Und dann sind da ja auch noch die Stars, die die Agentinnen und Agenten nach nicht immer bestem Wissen und Gewissen, dafür aber mit viel manipulativem Geschick vertreten: Iris Berben, Nilam Farooq, Veronika Ferres, Moritz Bleibtreu, Heiner Lauterbach, Heike Makatsch, Max von der Gröben, Katja Riemann, Florence Kasumba, Emilia Schüle, Frederick Lau, Jürgen Vogel und noch ein paar mehr. Eben das "Who is Who" der deutschen Filmlandschaft. Und es ist nicht einfach, sich der Fülle an Eitelkeiten, Sonderwünschen und Selbstzweifeln dieser Berufssparte entgegenzustellen. Schon gar nicht, wenn man ständig auch noch um seinen eigenen beruflichen Hintern fürchten muss und es privat auch nicht allzu rund läuft.
Uneitel und selbstironisch
In zehn Folgen von jeweils 45 Minuten erlebt man dank "Call My Agent Berlin" also, womit sich Schauspielerinnen und Schauspieler, vor allem aber deren Agenturen in Deutschland tagtäglich herumschlagen müssen. An mancher Stelle wird ohne Frage karikiert. Manches aber hat sich sicherlich so oder so ähnlich schon an den Sets einschlägiger Film- und Serienproduktionen zugetragen. Einige private Storylines halten sich an das französische Original, anderes wurde etwas angepasst.
Das gilt auch für die jeweiligen Projekte und Befindlichkeiten der Stars. Die zeigen sich gar nicht mal so eitel, wenn es darum geht, ihre Unzulänglichkeiten oder auch erfundene Negativeigenschaften ungeschönt der Öffentlichkeit zu präsentieren. So sagt man beispielsweise Veronica Ferres nach, nicht sonderlich witzig zu sein, womit die ihr gewidmete Folge spielt. Besonders lustig ist das zwar trotzdem nicht, aber womöglich ist das genau so gewollt?!

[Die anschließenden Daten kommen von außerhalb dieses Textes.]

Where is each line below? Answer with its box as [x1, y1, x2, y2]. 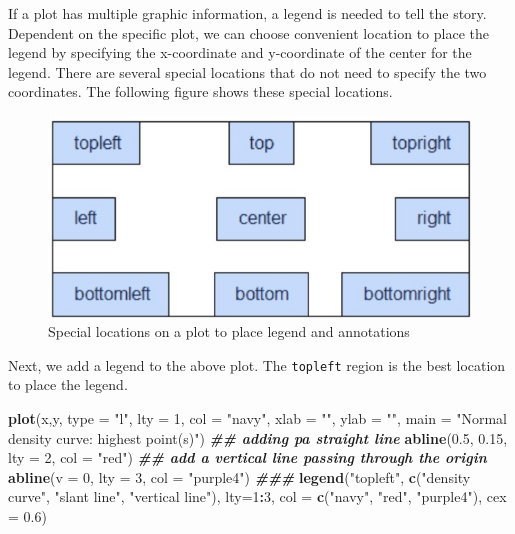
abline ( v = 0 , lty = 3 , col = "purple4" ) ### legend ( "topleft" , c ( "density [8, 466, 471, 487]
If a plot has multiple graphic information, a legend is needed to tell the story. [8, 3, 487, 23]
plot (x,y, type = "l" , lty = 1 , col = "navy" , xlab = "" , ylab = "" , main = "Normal [8, 407, 508, 428]
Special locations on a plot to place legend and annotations [48, 321, 410, 342]
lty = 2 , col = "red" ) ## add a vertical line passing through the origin [8, 447, 487, 468]
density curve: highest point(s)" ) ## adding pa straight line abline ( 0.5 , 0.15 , [8, 427, 508, 448]
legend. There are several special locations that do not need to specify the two [8, 61, 487, 82]
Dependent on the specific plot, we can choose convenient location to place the [8, 22, 489, 43]

Wichtiges Thema ad absurdum geführt
Fragwürdig ist hingegen die Entscheidung, Moritz Bleibtreu jenen Part zu geben, der im Original von Cécile de Franc und damit einer Frau gespielt wird. Dabei geht es um Altersdiskriminierung im Filmbusiness. Die Person ist plötzlich zu alt für die eigentlich bereits zugesagte Rolle. Ein Thema, dem sich kaum ein männlicher Schauspieler ausgesetzt sieht. Das Problem auf diese Weise zu verdrehen, darauf muss man auch erst mal kommen. Schließlich sind Rollen für Schauspielerinnen über 50, die nicht vor Klischees triefen, nach wie vor rar gesät, während deren Kollegen als "Männer im besten Alter" ein Angebot nach dem anderen vorgelegt bekommen - deutlich jüngere Film- oder Serien-Geliebte am besten gleich inklusive.
Sei es drum. Insgesamt ist "Call My Agent Berlin" schon allein aufgrund des gut besetzten Hauptcasts eine durchweg unterhaltsame Nummer geworden - mit stärkeren und mit schwächeren Folgen. Wer schon immer mal einen nicht immer allzu ernst zu nehmenden Blick hinter die Kulissen des Filmgeschäfts werfen wollte, ist mit dieser Serie gut beraten. Und zu erfahren, dass Heiner Lauterbach, Heike Makatsch, Katja Riemann oder auch Jürgen Vogel besser über sich selbst lachen können, als man es gemeinhin vielleicht erwartet hätte, ist zudem eine schöne Erkenntnis.
"Call My Agent Berlin" ist ab dem 12. September auf Disney+ abrufbar.